» Task statement: The task calls for each record to be given again unchanged, minus any pictures.

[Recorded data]
━━━━━━━━

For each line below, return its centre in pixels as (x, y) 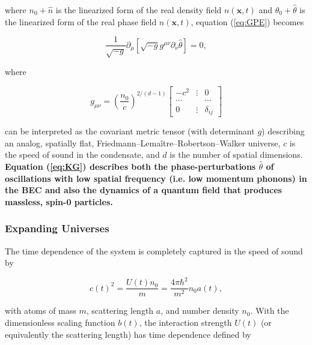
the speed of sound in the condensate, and (82, 154)
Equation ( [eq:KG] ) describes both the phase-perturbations (130, 166)
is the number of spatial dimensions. (236, 154)
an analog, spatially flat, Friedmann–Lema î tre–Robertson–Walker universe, (143, 142)
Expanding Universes (57, 228)
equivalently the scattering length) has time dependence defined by (128, 334)
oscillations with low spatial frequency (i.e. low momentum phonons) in (156, 178)
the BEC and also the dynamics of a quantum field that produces (143, 190)
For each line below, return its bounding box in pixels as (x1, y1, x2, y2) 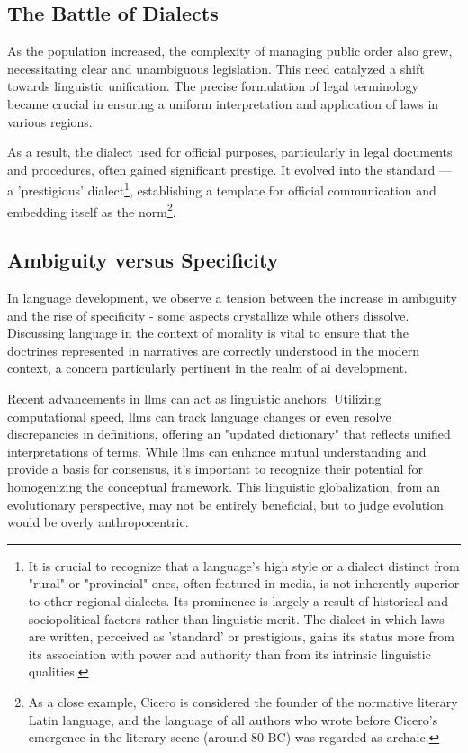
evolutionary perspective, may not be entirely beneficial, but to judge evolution (7, 494, 444, 513)
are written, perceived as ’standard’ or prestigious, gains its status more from (28, 627, 454, 646)
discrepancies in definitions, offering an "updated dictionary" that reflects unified (7, 424, 451, 443)
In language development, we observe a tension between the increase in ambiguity (7, 288, 457, 307)
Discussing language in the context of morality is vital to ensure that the (7, 323, 409, 342)
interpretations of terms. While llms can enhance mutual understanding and (7, 441, 427, 460)
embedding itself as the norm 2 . (7, 199, 176, 221)
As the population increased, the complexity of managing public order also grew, (7, 41, 453, 60)
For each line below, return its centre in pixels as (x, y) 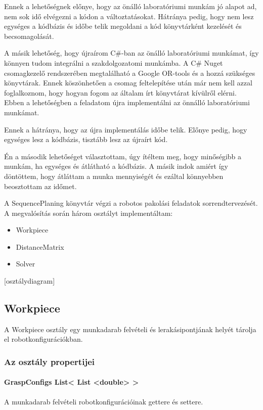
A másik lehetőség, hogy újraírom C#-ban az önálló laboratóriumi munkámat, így (131, 53)
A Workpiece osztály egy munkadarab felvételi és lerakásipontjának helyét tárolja (130, 329)
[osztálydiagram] (30, 281)
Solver (26, 264)
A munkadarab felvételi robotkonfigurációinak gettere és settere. (104, 401)
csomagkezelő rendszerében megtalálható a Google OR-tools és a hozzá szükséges (130, 73)
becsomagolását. (29, 36)
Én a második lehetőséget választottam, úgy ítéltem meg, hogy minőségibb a (123, 156)
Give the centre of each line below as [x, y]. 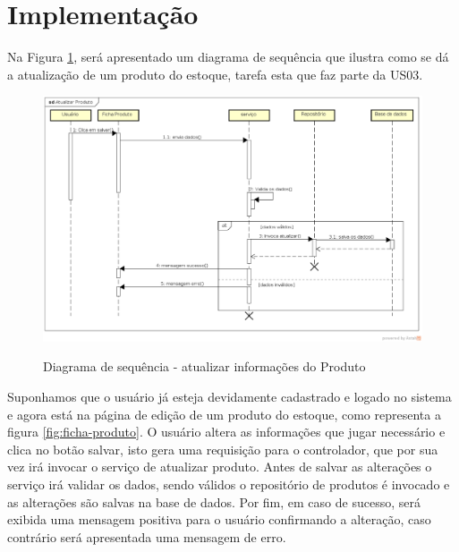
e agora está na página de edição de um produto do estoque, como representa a [224, 414]
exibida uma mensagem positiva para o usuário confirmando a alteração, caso [219, 519]
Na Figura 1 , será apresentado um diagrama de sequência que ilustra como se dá [228, 57]
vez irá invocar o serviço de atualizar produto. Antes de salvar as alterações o [220, 467]
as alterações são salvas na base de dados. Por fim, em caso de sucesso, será [214, 501]
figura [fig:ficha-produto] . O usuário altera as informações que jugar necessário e [226, 432]
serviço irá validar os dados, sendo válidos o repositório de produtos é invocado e [229, 484]
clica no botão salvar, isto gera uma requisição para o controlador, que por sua [223, 449]

━━━━━━━━

» Response area:
For each line below, return its centre in pixels as (x, y) 
the speed of sound in the condensate, and (82, 154)
Equation ( [eq:KG] ) describes both the phase-perturbations (130, 166)
is the number of spatial dimensions. (236, 154)
an analog, spatially flat, Friedmann–Lema î tre–Robertson–Walker universe, (143, 142)
Expanding Universes (57, 228)
equivalently the scattering length) has time dependence defined by (128, 334)
oscillations with low spatial frequency (i.e. low momentum phonons) in (156, 178)
the BEC and also the dynamics of a quantum field that produces (143, 190)
For each line below, return its bounding box in pixels as (x1, y1, x2, y2) 
evolutionary perspective, may not be entirely beneficial, but to judge evolution (7, 494, 444, 513)
are written, perceived as ’standard’ or prestigious, gains its status more from (28, 627, 454, 646)
discrepancies in definitions, offering an "updated dictionary" that reflects unified (7, 424, 451, 443)
In language development, we observe a tension between the increase in ambiguity (7, 288, 457, 307)
Discussing language in the context of morality is vital to ensure that the (7, 323, 409, 342)
interpretations of terms. While llms can enhance mutual understanding and (7, 441, 427, 460)
embedding itself as the norm 2 . (7, 199, 176, 221)
As the population increased, the complexity of managing public order also grew, (7, 41, 453, 60)
For each line below, return its centre in pixels as (x, y) 
A másik lehetőség, hogy újraírom C#-ban az önálló laboratóriumi munkámat, így (131, 53)
A Workpiece osztály egy munkadarab felvételi és lerakásipontjának helyét tárolja (130, 329)
[osztálydiagram] (30, 281)
Solver (26, 264)
A munkadarab felvételi robotkonfigurációinak gettere és settere. (104, 401)
csomagkezelő rendszerében megtalálható a Google OR-tools és a hozzá szükséges (130, 73)
becsomagolását. (29, 36)
Én a második lehetőséget választottam, úgy ítéltem meg, hogy minőségibb a (123, 156)
Give the centre of each line below as [x, y]. 
e agora está na página de edição de um produto do estoque, como representa a [224, 414]
exibida uma mensagem positiva para o usuário confirmando a alteração, caso [219, 519]
Na Figura 1 , será apresentado um diagrama de sequência que ilustra como se dá [228, 57]
vez irá invocar o serviço de atualizar produto. Antes de salvar as alterações o [220, 467]
as alterações são salvas na base de dados. Por fim, em caso de sucesso, será [214, 501]
figura [fig:ficha-produto] . O usuário altera as informações que jugar necessário e [226, 432]
serviço irá validar os dados, sendo válidos o repositório de produtos é invocado e [229, 484]
clica no botão salvar, isto gera uma requisição para o controlador, que por sua [223, 449]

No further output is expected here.